De Azure Mobile Apps SDK maakt gebruik van de body-parser-middleware voor het accepteren en decoderen van hoofdtekstinhoud in uw inzending. U kunt body-parser vooraf configureren om grotere bestandsuploads te accepteren:

var express = require('express'),
    bodyParser = require('body-parser'),
    azureMobileApps = require('azure-mobile-apps');

var app = express(),
    mobile = azureMobileApps();

// Set up large body content handling.
app.use(bodyParser.json({ limit: '50mb' }));
app.use(bodyParser.urlencoded({ limit: '50mb', extended: true }));

// Import the custom API.
mobile.api.import('./api');

// Add the Mobile API so it is accessible as a Web API.
app.use(mobile);

// Start listening on HTTP.
app.listen(process.env.PORT || 3000);

Het bestand is base-64 gecodeerd vóór verzending. Deze codering verhoogt de grootte van de werkelijke upload (en de grootte waarvoor u rekening moet houden).

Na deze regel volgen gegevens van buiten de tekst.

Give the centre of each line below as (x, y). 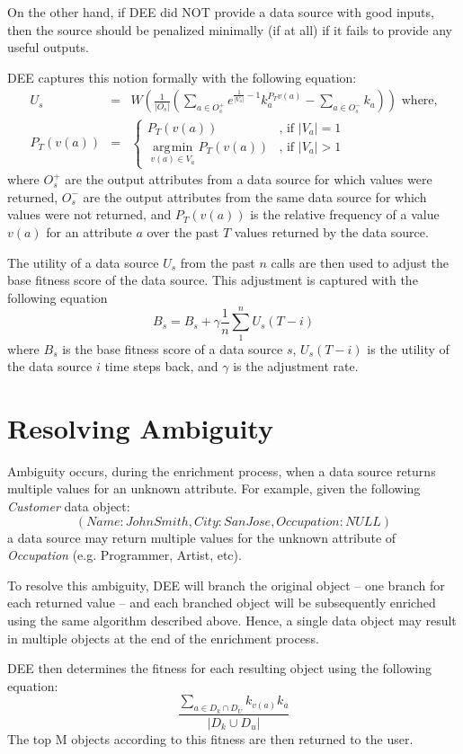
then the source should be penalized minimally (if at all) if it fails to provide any (230, 29)
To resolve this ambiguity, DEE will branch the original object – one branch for (226, 585)
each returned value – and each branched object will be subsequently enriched (222, 603)
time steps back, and (161, 366)
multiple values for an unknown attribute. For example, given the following (214, 488)
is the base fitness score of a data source (173, 348)
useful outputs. (48, 47)
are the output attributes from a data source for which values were (249, 179)
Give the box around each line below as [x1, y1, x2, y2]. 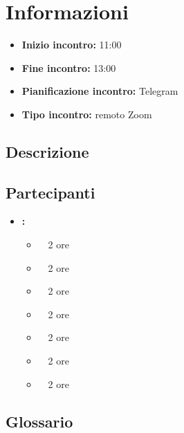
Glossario [6, 410, 73, 432]
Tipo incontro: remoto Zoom [21, 107, 152, 121]
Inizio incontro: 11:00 [21, 37, 122, 52]
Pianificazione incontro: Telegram [21, 84, 178, 98]
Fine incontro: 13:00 [21, 60, 116, 75]
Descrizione [6, 140, 89, 162]
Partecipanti [6, 181, 95, 203]
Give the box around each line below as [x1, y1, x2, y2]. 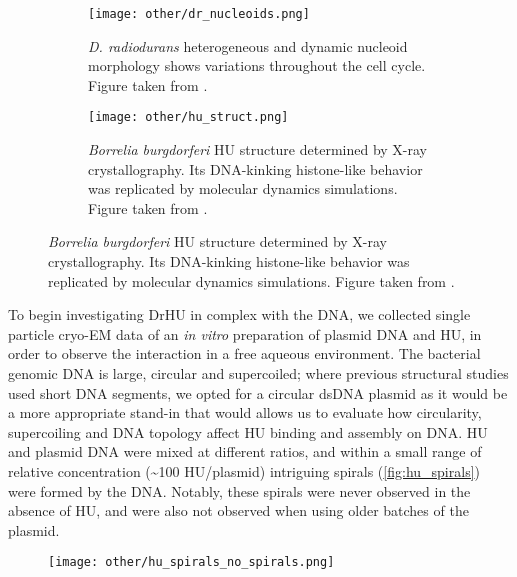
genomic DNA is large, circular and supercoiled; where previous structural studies [8, 363, 509, 384]
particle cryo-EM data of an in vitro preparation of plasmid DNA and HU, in [8, 323, 482, 344]
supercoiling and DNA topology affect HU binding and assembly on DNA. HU [8, 421, 488, 442]
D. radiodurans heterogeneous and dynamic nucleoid [88, 35, 408, 56]
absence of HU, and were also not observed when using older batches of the [8, 500, 469, 521]
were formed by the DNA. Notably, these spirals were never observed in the [8, 480, 471, 501]
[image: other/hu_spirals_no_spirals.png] [48, 555, 335, 570]
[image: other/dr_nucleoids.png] [88, 7, 310, 21]
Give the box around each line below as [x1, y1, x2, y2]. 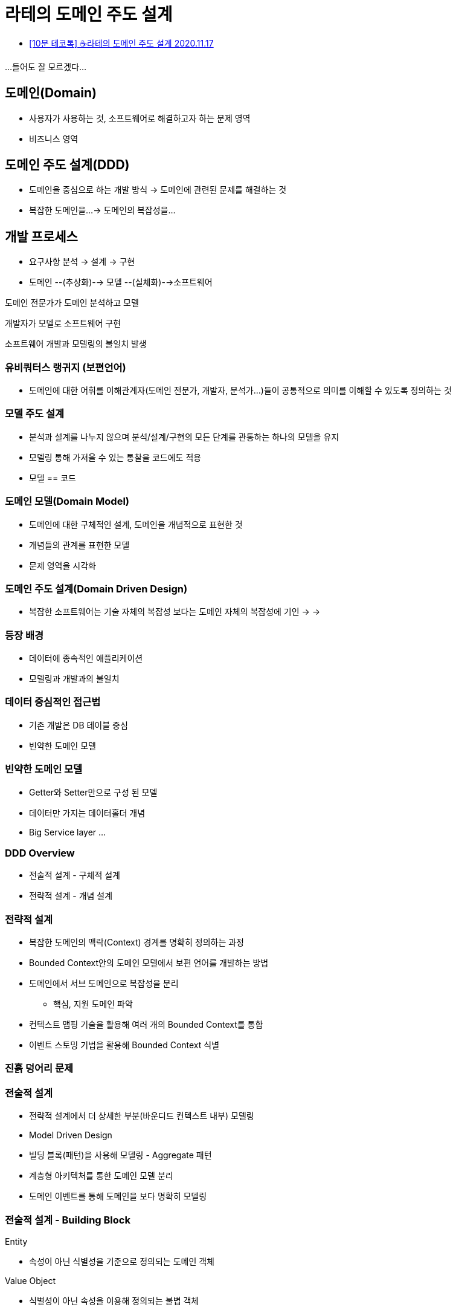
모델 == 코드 [29, 472, 76, 483]
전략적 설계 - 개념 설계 [29, 890, 113, 901]
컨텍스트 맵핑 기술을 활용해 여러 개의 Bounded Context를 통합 [29, 1019, 263, 1030]
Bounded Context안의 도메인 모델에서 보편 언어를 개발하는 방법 [29, 958, 269, 968]
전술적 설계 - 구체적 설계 [29, 870, 120, 881]
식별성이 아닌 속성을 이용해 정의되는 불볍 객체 [29, 1295, 199, 1306]
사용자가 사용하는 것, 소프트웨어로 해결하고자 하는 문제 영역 [29, 112, 251, 123]
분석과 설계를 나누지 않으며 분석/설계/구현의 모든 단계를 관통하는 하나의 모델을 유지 [29, 431, 339, 442]
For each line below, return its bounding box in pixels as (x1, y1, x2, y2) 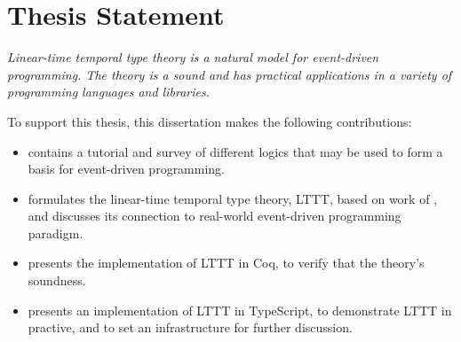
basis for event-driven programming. (28, 159, 226, 178)
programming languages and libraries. (7, 82, 210, 101)
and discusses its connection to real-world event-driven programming (28, 206, 401, 225)
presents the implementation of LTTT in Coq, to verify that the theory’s (28, 253, 425, 272)
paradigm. (28, 223, 83, 242)
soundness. (28, 271, 86, 290)
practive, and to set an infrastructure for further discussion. (28, 318, 353, 337)
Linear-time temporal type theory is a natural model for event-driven (7, 48, 379, 66)
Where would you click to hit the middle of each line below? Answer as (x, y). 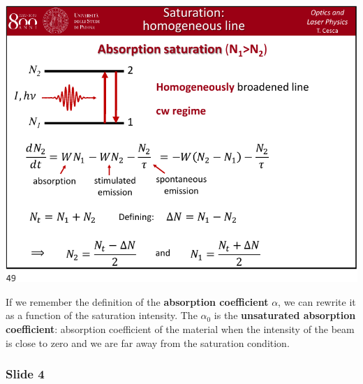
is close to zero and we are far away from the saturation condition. (148, 342)
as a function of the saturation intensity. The (102, 315)
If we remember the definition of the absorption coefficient (137, 301)
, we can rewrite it (317, 301)
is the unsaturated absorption (285, 315)
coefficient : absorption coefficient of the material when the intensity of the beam (180, 329)
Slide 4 (25, 374)
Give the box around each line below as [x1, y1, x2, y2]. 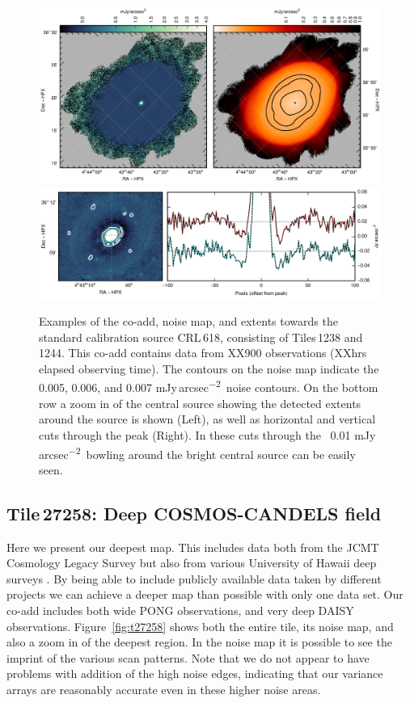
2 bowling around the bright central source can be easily [75, 443, 356, 462]
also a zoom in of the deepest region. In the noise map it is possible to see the [6, 634, 392, 650]
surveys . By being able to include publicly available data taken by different [6, 570, 382, 587]
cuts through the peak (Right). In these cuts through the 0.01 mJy [39, 426, 376, 443]
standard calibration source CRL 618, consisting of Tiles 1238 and [39, 328, 363, 345]
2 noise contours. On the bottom [216, 377, 378, 396]
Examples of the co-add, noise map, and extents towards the [39, 313, 338, 330]
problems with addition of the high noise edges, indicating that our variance [6, 665, 383, 682]
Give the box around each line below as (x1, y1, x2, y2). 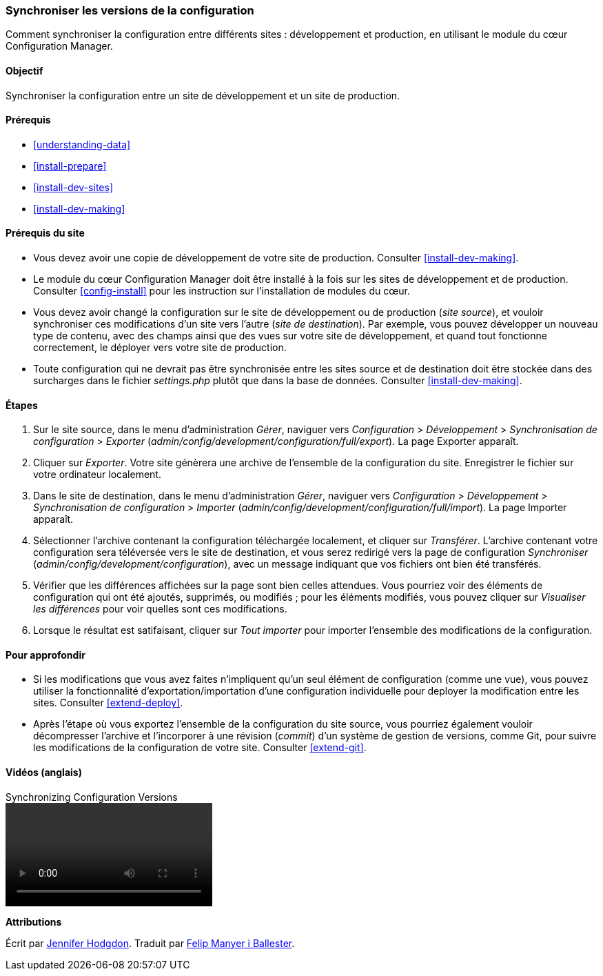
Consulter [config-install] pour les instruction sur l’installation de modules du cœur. (33, 285, 410, 297)
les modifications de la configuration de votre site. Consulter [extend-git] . (33, 741, 367, 754)
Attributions (6, 915, 62, 928)
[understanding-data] (33, 138, 131, 150)
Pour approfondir (6, 648, 85, 661)
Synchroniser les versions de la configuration (6, 3, 254, 17)
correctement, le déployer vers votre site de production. (33, 341, 287, 354)
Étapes (6, 399, 38, 411)
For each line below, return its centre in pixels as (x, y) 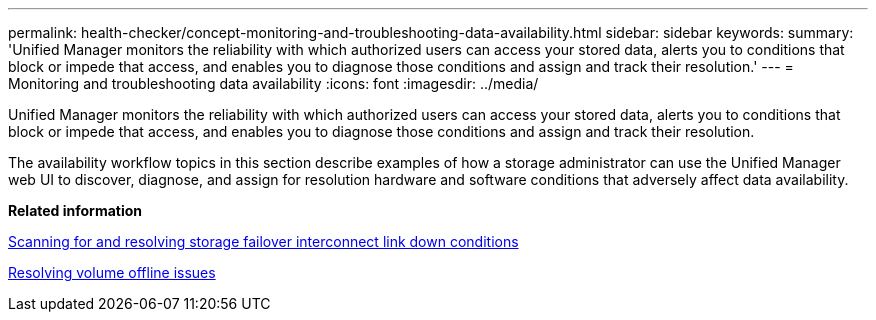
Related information (75, 210)
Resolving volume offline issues (112, 272)
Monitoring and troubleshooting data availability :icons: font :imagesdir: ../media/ (273, 83)
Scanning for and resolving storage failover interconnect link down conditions (263, 241)
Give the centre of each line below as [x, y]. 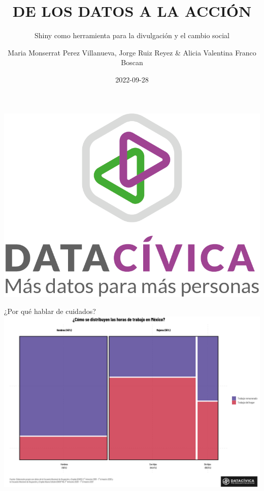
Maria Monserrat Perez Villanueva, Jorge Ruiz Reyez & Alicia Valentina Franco [132, 52]
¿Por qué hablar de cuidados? [50, 311]
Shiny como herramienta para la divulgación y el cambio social [132, 35]
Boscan [132, 62]
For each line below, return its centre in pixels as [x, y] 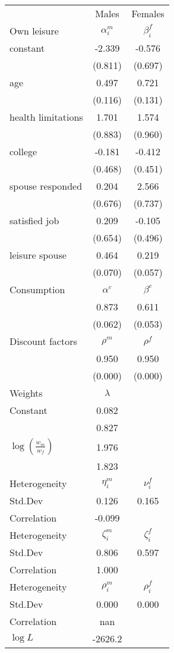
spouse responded [46, 186]
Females [148, 13]
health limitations [46, 117]
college [23, 151]
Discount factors [43, 341]
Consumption [37, 289]
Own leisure [34, 31]
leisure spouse [38, 255]
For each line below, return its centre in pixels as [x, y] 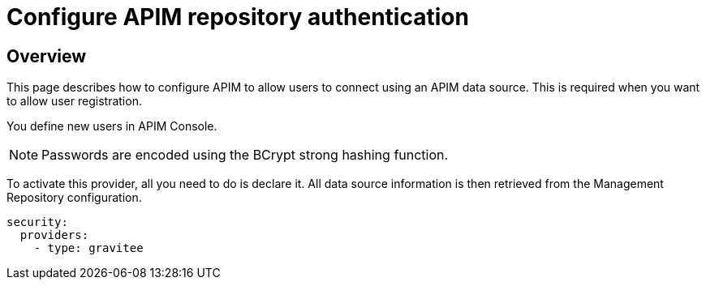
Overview [47, 56]
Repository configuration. [74, 198]
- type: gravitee [88, 248]
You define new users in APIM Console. [112, 126]
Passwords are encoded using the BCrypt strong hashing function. [245, 155]
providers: [54, 235]
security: [37, 222]
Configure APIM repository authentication [238, 17]
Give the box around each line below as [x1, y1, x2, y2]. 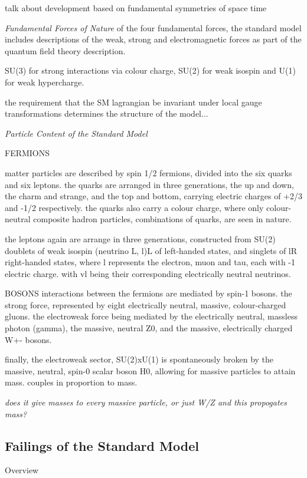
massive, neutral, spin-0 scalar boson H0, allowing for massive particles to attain [5, 364, 296, 377]
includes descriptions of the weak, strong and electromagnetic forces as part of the [5, 33, 302, 45]
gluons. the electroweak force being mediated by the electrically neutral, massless [5, 310, 298, 322]
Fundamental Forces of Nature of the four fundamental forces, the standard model [5, 21, 302, 34]
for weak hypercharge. [5, 75, 84, 88]
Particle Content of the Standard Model [5, 127, 148, 139]
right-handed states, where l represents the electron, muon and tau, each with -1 [5, 256, 296, 268]
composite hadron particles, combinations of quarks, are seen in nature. [33, 213, 292, 225]

Aangepaste SQL-instructies uitvoeren

De Azure Mobile Apps SDK biedt toegang tot de volledige context via het aanvraagobject. U kunt eenvoudig geparameteriseerde SQL-instructies uitvoeren voor de gedefinieerde gegevensprovider:

var api = {
    get: function (request, response, next) {
        // Check for parameters. If not there, pass on to a later API call.
        if (typeof request.params.completed === 'undefined')
            return next();

        // Define the query. Anything that the mssql
        // driver can handle is allowed.
        var query = {
            sql: 'UPDATE TodoItem SET complete=@completed',
            parameters: [{
                completed: request.params.completed
            }]
        };

        // Execute the query. The context for Azure Mobile Apps is available through
        // request.azureMobile. The data object contains the configured data provider.
        request.azureMobile.data.execute(query)
        .then(function (results) {
            response.json(results);
        });
    }
};

api.get.access = 'authenticated';
module.exports = api;

Foutopsporing

Fouten opsporen, diagnosticeren en problemen met Azure Mobile Apps oplossen

Azure-app Service biedt verschillende foutopsporings- en probleemoplossingstechnieken voor Node.js-toepassingen. Raadpleeg de volgende artikelen om aan de slag te gaan met het oplossen van problemen met de back-end van Node.js Azure Mobile Apps:

Node.js-toepassingen hebben toegang tot een breed scala aan hulpprogramma's voor diagnostisch logboeken. Intern gebruikt de Azure Mobile Apps Node.js SDK [Winston] voor diagnostische logboekregistratie. Logboekregistratie wordt automatisch ingeschakeld wanneer u de foutopsporingsmodus inschakelt of de app-instelling MS_DebugMode instelt op True in Azure Portal. Gegenereerde logboeken worden weergegeven in de diagnostische logboeken in Azure Portal.